Nagasuma Chandra
Professor
Ph.D.: University of Bristol, UK
Post-doctoral research:
Indian Institute of Science, Bangalore
Year of Joining: 2011
Email:nchandra@iisc.ac.in
A major interest in the laboratory is to understand genome-wide perturbations in several human diseases using multi-level modelling of biological systems and translate such insights into biomarker and drug discovery.
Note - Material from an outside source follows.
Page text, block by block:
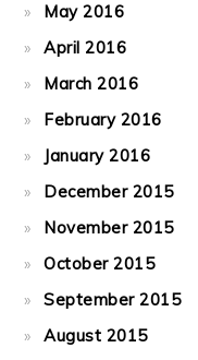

A specific focus is to understand how anti-microbial resistance emerges and identify new strategies and drug-combinations for tackling resistance.
In the last few years, my laboratory has been working on obtaining a molecular systems view of Mycobacterium tuberculosis (Mtb) with an aim of (a) understanding mechanisms of drug resistance in the pathogen and discovering strategies for tackling drug resistant varieties, (b) probing genomescale metabolic networks in the pathogen under different stress conditions and identifying the set of essential genes, (c) identifying molecular networks perturbed in macrophages and whole blood samples from tuberculosis patients to identify maximally responding modules and host biomarkers based on them, (d) understanding iron homeostasis in infection and (e) obtaining a structural view of the mycobacterial proteome, characterize its pocketome and identifying druggable targets as well as repurposable drug candidates.
Systems biology of drug resistant mycobacteria: Drug resistance poses a major threat to the successful treatment of tuberculosis. Bacteria are known to have multiple ways of overcoming the drug stress and the complex interactions among the many molecular players warrant a systems view. The specific questions, we have addressed are (i) What are the molecular determinants of isoniazid-resistance in mycobacteria, (ii) Does the resistant strain exhibit differences in its growth fitness, and (iii) Does the resistant strain have an Achilles’ heel that can be identified and used for selecting co-targets that can be inhibited as a new strategy for tackling resistance. These were addressed by first generating genomics data, integrating them onto genome-scale molecular networks, and then applying sensitive network mining approaches. The hypotheses obtained from these were tested by a collaborator Dr. Amit Singh, IISc, by in-vitro and infection experiments. We find multiple resistance mechanisms are operative simultaneously, ‘response to oxidative stress’ being the highest ranked. The identified mechanism was experimentally validated by using a sensitive and specific bioprobe of mycobacterial cytoplasmic redox potential. The network approach helped to identify most vulnerable targets, which led to the identification of a new drug combination that rescues isoniazid sensitivity in all tested clinical strains, including MDR and XDR strains (Fig. 1). We also tested this approach on trimethoprim-resistant E. coli and here again identified collateral sensitivity through the corresponding network and have successfully tested the strategy with an inhibitor combination (collaboration with Prof. D. Chakraborty, IISc,)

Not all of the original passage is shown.